Gruber’s most popular and beloved composition, the neo-gothic ‘pan-demonium’ Frankenstein!!, was premiered in 1978 by Simon Rattle and the Royal Liverpool Philharmonic Orchestra with Gruber as Chansonnier. Since then it has travelled across several continents in several languages and in different guises: in concert, in staged performances, on television, and on film. In 1997 the work was released on CD by EMI Classics with Gruber and Camerata Salzburg under Welser-Möst and more recently on Chandos with the BBC Philharmonic. Among Gruber’s other compositions are two violin concertos written for Ernst Kovacic, a cello concerto written for Yo-Yo Ma (premiered at Tanglewood in 1989), percussion concerto Rough Music, trumpet concerto Aerial written for Håkan Hardenberger, and orchestral works Dancing in the Dark, commissioned and premiered by the Vienna Philharmonic Orchestra and Sir Simon Rattle in 2003, and Hidden Agenda, premiered at the Lucerne Festival where Gruber was Composer-in Residence in 2006. His dramatic works include Gloria von Jaxtberg (a pigtale) and the opera Der Herr Nordwind, premiered at Zurich Opera in 2005, conducted by Gruber.
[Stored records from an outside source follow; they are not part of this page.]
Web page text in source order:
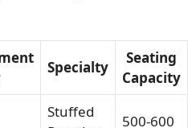
Specialty
Seating
Capacity
Stuffed
500-600
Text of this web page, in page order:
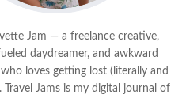
Jam — a freelance creative,
daydreamer, and awkward
loves getting lost (literally and
Travel Jams is my digital journal of
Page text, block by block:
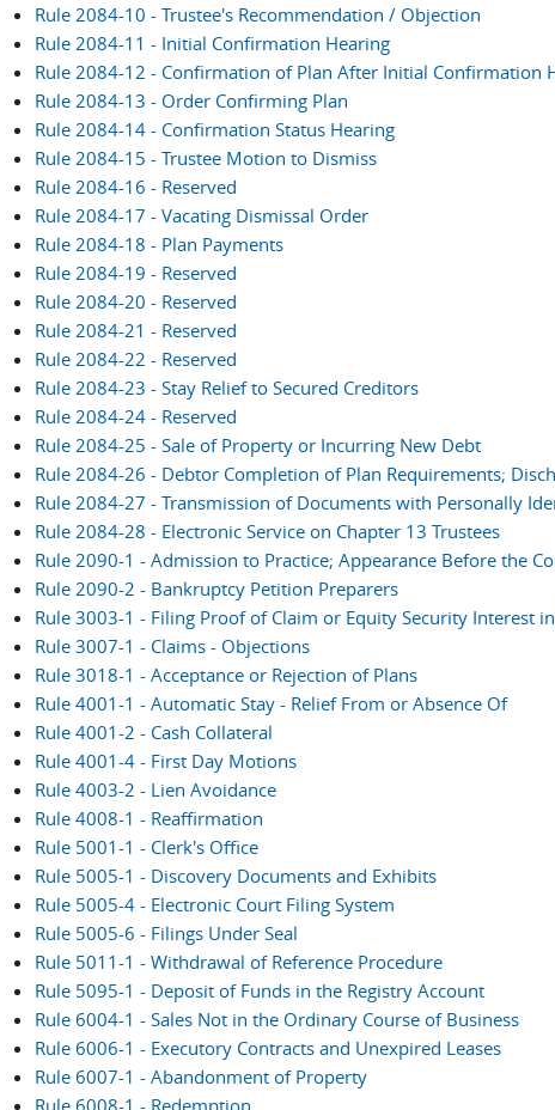
Rule 2084-10 - Trustee's Recommendation / Objection
Rule 2084-11 - Initial Confirmation Hearing
Rule 2084-12 - Confirmation of Plan After Initial
Rule 2084-13 - Order Confirming Plan
Rule 2084-14 - Confirmation Status Hearing
Rule 2084-15 - Trustee Motion to Dismiss
Rule 2084-16 - Reserved
Rule 2084-17 - Vacating Dismissal Order
Rule 2084-18 - Plan Payments
Rule 2084-19 - Reserved
Rule 2084-20 - Reserved
Rule 2084-21 - Reserved
Rule 2084-22 - Reserved
Rule 2084-23 - Stay Relief to Secured Creditors
Rule 2084-24 - Reserved
Rule 2084-25 - Sale of Property or Incurring New Debt
Rule 2084-26 - Debtor Completion of Plan Requirements;
Rule 2084-27 - Transmission of Documents with Personally
Rule 2084-28 - Electronic Service on Chapter 13 Trustees
Rule 2090-1 - Admission to Practice; Appearance Before the
Rule 2090-2 - Bankruptcy Petition Preparers
Rule 3003-1 - Filing Proof of Claim or Equity Security Interest
Rule 3007-1 - Claims - Objections
Rule 3018-1 - Acceptance or Rejection of Plans
Rule 4001-1 - Automatic Stay - Relief From or Absence Of
Rule 4001-2 - Cash Collateral
Rule 4001-4 - First Day Motions
Rule 4003-2 - Lien Avoidance
Rule 4008-1 - Reaffirmation
Rule 5001-1 - Clerk's Office
Rule 5005-1 - Discovery Documents and Exhibits
Rule 5005-4 - Electronic Court Filing System
Rule 5005-6 - Filings Under Seal
Rule 5011-1 - Withdrawal of Reference Procedure
Rule 5095-1 - Deposit of Funds in the Registry Account
Rule 6004-1 - Sales Not in the Ordinary Course of Business
Rule 6006-1 - Executory Contracts and Unexpired Leases
Rule 6007-1 - Abandonment of Property
Rule 6008-1 - Redemption

Gruber’s most recent work is his second trumpet concerto Busking (written for trumpet, accordion, banjo and string orchestra), premiered by Håkan Hardenberger during 2008, while his next major premiere comes at the end of the 2009/10 season with Austrian percussionist Martin Grubinger performing Websites: Symphony for solo percussion and large orchestra with the Radio Symphonieorchester Wien under Peter Eötvös.

Gruber is also in demand internationally as a conductor, and takes on the position of Composer/Conductor of the BBC Philharmonic from the beginning of this season; as part of this role he will conduct new commissions, develop recordings for Chandos and conduct the orchestra on tour as well as within their main series at the Bridgewater Hall. During 09/10, Gruber will conduct the BBC Philharmonic in the UK premiere of his second trumpet concerto Busking, with Håkan Hardenberger and conducts the premiere of a new work by Friedrich Cerha in a shared concert with Principal Guest Conductor Vassily Sinaisky, as well as music by MacMillan, Schwertsik, Stravinsky and Markevitch. Elsewhere, he conducts the Saint Paul Chamber Orchestra in the US premiere of Busking with Håkan Hardenberger, as well as the Brucknerorchester Linz, Northern Sinfonia and the Swedish Chamber Orchestra on tour in Vienna, Dusseldorf and Cologne. As chansonnier he works with the New York Philharmonic and Alan Gilbert, performing songs by Weill and Eisler alongside his trumpet concerto Aerial, performed again by Håkan Hardenberger, conducted by Gilbert. Elsewhere, Gruber has conducted orchestras such as the Vienna Philharmonic, Cleveland Orchestra, Rotterdam Philharmonic, Ensemble Modern, Gothenburg Symphony, Los Angeles Philharmonic and the Baltimore Symphony, and has appeared at festivals including the BBC Proms, Lucerne, Gstaad and Musica Nova. In addition, he has performed as Chansonnier in his work Frankenstein!! with many orchestras, such as the Philadelphia Orchestra, Munich Philharmonic, Malaysian Philharmonic, San Francisco Symphony and Saint Louis Symphony (at the Carnegie Hall with David Robertson.)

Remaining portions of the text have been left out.